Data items

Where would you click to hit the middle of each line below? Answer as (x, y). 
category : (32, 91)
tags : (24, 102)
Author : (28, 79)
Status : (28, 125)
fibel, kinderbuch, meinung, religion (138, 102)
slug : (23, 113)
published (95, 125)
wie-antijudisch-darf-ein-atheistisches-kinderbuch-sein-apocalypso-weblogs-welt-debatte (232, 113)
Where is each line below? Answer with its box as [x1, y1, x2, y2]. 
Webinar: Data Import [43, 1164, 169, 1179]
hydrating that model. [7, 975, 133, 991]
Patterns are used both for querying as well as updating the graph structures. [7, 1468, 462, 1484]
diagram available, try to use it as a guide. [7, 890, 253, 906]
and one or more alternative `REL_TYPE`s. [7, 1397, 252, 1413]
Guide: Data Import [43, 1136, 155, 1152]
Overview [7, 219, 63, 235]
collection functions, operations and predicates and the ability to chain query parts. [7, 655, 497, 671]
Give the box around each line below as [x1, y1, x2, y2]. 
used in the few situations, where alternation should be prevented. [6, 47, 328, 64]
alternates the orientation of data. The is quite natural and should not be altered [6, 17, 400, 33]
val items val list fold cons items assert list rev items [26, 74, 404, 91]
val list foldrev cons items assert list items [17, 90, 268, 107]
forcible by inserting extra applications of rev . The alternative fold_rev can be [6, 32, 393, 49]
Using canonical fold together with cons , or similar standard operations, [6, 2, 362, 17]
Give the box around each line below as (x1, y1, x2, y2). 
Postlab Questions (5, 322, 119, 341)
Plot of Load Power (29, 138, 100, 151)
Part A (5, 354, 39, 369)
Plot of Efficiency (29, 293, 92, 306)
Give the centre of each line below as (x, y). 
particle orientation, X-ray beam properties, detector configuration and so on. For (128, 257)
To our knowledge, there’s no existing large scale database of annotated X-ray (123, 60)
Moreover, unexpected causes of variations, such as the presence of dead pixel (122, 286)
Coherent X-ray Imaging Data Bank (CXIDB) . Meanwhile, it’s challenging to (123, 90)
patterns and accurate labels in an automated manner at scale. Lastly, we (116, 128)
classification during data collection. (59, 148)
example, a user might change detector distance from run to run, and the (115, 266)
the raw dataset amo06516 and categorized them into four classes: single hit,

Activity | Find how many lines of the records hold the string "each", then give that number by itself.

Output | 5